Droit du sol
de Charles Masson

critiqué par Shelton, le 12 février 2012
(Chalon-sur-Saône - 68 ans)


La note:  étoiles
C'est ce qui me fait aimer la bédé !!!
Charles Masson est un auteur de bandes dessinées que j’aime profondément car ce qu’il écrit n’est jamais gratuit ou léger. Il s’attaque au sérieux, au profond, au vital. Mais j’avoue que j’ai tellement à lire que, parfois, je me fais surprendre et je mets du temps à lire des ouvrages qui pourtant sont excellents. Imaginez un peu, ce « Droit du sol » est sorti en 2009 et je viens de le lire en 2012 ! C’est exagéré, je le reconnais, et je suis d’autant plus perturbé de cette situation que l’ouvrage est excellent ! Tentons de réparer cet oubli…

Droit du sol est la bande dessinée de Mayotte. Oui, vous savez cette petite île qui est restée française sans que les métropolitains sachent pourquoi ni d’ailleurs où elle est située, cette terre lointaine. Charles Masson, qui est médecin, y est allé travailler et ce qu’il nous rapporte, comme souvent avec lui, ce sont les destins humains de ceux qu’il a croisés, qu’ils soient Français ou pas, Musulmans ou pas, avec papiers ou sans papiers, pleins d’humanité ou idiots, voire même pires… oui, il y a bien tout cela dans l’ouvrage comme il y a toutes ces catégories de personnes à Mayotte.
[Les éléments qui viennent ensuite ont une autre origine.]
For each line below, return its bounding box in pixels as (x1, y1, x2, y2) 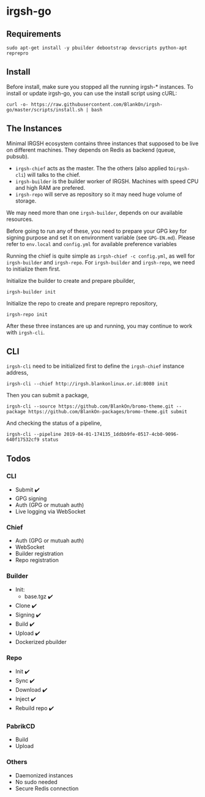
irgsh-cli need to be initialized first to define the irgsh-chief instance (6, 362, 185, 370)
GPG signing (15, 495, 47, 503)
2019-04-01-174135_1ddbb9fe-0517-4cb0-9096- (64, 432, 179, 438)
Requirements (6, 29, 61, 39)
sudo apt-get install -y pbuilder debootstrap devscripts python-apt (6, 45, 188, 51)
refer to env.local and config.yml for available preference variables (6, 240, 177, 247)
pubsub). (6, 152, 29, 160)
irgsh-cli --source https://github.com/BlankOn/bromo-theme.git (6, 403, 174, 410)
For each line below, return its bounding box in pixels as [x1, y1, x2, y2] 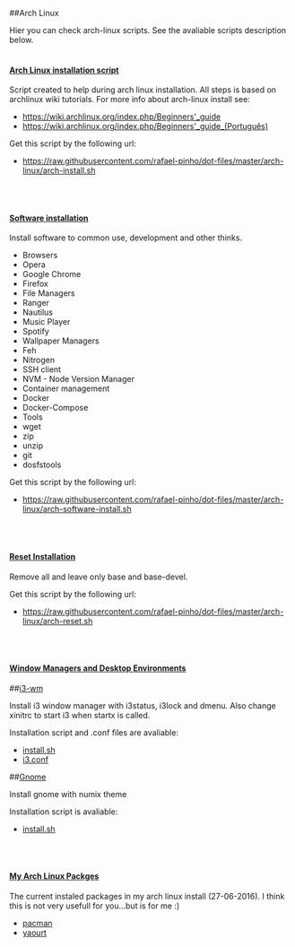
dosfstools [22, 459, 62, 470]
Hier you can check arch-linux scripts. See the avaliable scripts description [9, 25, 287, 35]
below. [9, 35, 34, 45]
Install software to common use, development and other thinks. [9, 232, 243, 243]
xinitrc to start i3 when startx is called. [9, 709, 151, 720]
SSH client [22, 364, 61, 375]
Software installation [9, 213, 89, 223]
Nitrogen [22, 354, 56, 366]
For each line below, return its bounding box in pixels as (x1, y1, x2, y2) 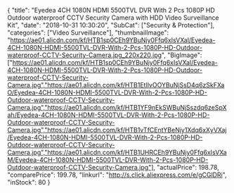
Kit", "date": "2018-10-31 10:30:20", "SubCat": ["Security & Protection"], (7, 21, 215, 29)
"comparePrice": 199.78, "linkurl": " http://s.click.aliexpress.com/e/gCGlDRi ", (7, 170, 227, 179)
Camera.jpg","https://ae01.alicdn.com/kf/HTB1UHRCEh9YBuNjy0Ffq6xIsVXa (7, 148, 227, 156)
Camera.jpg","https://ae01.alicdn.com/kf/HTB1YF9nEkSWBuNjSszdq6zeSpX (7, 104, 227, 111)
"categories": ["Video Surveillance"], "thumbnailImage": (7, 28, 169, 37)
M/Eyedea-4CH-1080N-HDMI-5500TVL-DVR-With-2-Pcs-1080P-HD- (7, 156, 209, 164)
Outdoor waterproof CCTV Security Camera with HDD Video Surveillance (7, 13, 219, 22)
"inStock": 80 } (7, 178, 51, 186)
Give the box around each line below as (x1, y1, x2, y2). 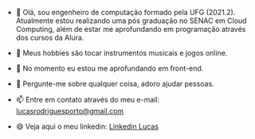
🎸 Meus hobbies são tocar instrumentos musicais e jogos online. (15, 48, 228, 57)
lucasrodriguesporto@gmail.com (15, 106, 124, 115)
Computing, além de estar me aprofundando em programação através (15, 25, 246, 33)
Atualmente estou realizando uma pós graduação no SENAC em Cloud (15, 16, 247, 25)
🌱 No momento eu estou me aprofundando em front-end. (15, 64, 204, 73)
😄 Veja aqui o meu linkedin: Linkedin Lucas (15, 122, 159, 131)
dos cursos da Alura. (15, 33, 84, 42)
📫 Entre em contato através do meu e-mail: (15, 95, 160, 104)
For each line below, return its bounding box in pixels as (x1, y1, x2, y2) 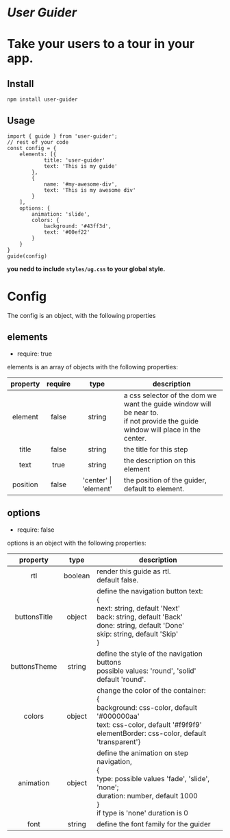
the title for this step (123, 444, 188, 454)
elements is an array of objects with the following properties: (7, 362, 178, 371)
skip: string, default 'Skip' (97, 629, 179, 639)
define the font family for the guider (97, 819, 211, 828)
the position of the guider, (123, 475, 207, 484)
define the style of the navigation (97, 649, 203, 658)
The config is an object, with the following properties (7, 311, 156, 319)
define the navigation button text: (97, 586, 203, 595)
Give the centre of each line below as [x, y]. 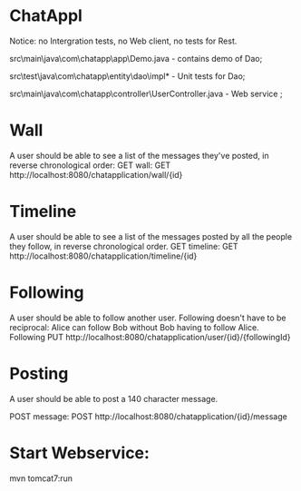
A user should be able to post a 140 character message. [114, 398]
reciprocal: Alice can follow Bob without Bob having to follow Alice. [135, 327]
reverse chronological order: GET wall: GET [90, 165]
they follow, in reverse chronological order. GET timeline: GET [124, 246]
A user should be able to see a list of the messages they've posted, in [139, 155]
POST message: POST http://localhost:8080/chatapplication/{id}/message [148, 416]
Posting [39, 373]
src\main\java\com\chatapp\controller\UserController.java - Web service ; [146, 93]
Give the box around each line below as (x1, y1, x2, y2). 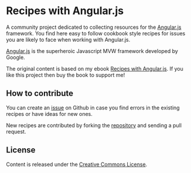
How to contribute (6, 88, 74, 98)
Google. (6, 54, 25, 61)
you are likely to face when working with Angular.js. (6, 36, 131, 43)
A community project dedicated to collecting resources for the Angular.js (6, 24, 182, 31)
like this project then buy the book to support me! (6, 71, 125, 78)
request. (6, 128, 26, 135)
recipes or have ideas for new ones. (6, 110, 93, 117)
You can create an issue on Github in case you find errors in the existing (6, 104, 180, 111)
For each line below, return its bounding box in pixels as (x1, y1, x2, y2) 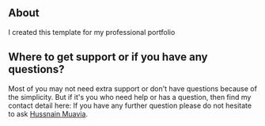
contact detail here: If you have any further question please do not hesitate (8, 101, 252, 110)
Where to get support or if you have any (8, 51, 208, 64)
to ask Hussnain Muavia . (8, 109, 89, 118)
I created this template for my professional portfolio (8, 27, 176, 36)
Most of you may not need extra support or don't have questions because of (8, 83, 257, 94)
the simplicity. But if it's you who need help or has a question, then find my (8, 92, 252, 101)
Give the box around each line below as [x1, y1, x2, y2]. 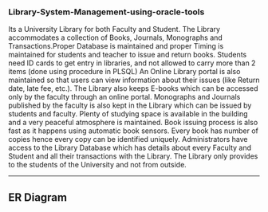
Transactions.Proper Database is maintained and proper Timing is [8, 41, 224, 51]
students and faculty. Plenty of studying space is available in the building [8, 109, 249, 119]
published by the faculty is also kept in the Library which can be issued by [8, 100, 252, 110]
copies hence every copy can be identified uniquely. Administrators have [8, 135, 248, 144]
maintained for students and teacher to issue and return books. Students [8, 50, 247, 60]
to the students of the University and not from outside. [8, 160, 187, 170]
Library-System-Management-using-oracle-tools [8, 6, 205, 18]
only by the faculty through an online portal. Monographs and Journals [8, 92, 241, 102]
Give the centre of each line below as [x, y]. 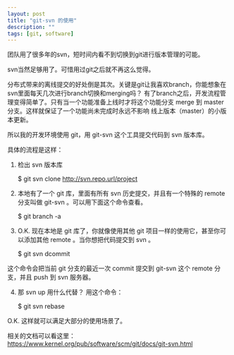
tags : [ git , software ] [41, 34]
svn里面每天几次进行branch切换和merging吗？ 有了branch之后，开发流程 [114, 93]
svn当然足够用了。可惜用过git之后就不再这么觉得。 [81, 70]
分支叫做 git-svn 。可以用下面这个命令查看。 [82, 203]
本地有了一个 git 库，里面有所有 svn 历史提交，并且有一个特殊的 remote [121, 193]
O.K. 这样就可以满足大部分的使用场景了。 [67, 321]
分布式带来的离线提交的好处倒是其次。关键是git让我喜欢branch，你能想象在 [117, 85]
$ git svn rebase [41, 306]
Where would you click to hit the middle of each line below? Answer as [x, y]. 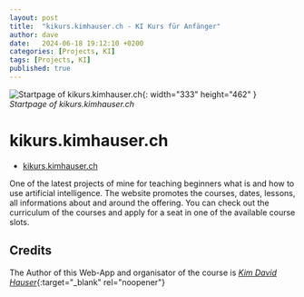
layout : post [34, 18]
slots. [20, 222]
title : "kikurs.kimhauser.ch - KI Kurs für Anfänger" [115, 26]
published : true [40, 69]
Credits [31, 251]
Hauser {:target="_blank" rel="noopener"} [88, 282]
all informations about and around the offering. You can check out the [139, 203]
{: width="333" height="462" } [199, 94]
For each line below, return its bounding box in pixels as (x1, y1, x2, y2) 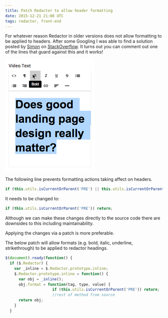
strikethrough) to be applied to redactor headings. (5, 245, 108, 251)
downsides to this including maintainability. (5, 220, 94, 226)
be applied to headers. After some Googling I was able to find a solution (5, 38, 153, 45)
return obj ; (18, 298, 43, 303)
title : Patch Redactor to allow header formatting (5, 8, 113, 13)
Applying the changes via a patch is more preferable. (5, 230, 114, 236)
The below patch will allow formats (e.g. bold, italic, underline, (5, 240, 133, 246)
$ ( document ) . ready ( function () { (5, 255, 72, 260)
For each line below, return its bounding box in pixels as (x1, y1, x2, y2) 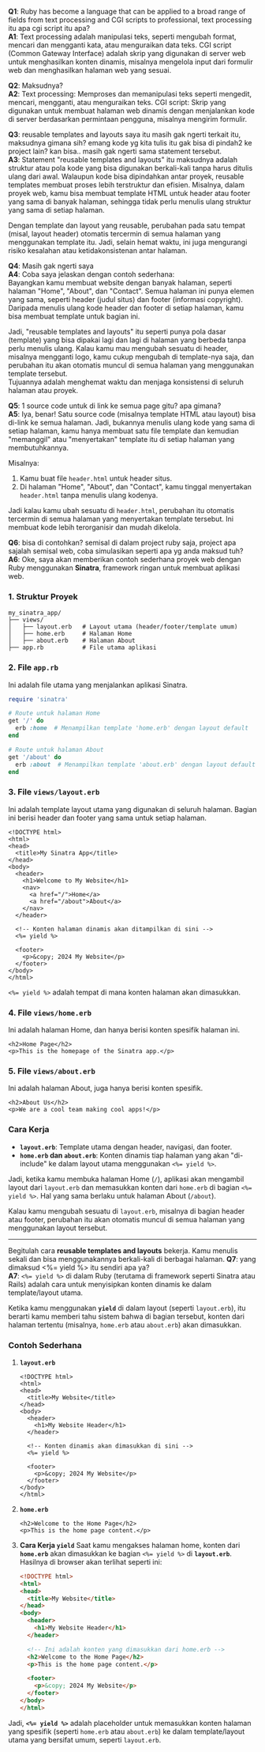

Nous n’allons pas suivre au sens habituel de la narration graphique un couple ou un autre, mais croiser un grand nombre de personnages avec qui nous allons vivre quelques heures voire quelques jours avant d’en retrouver d’autres et ainsi de suite. Bien sûr, nous retrouverons ainsi régulièrement des personnages sans pour autant qu’il y ait une fin d’histoire car la vie continue même au-delà de la dernière planche dessinée par Charles Masson.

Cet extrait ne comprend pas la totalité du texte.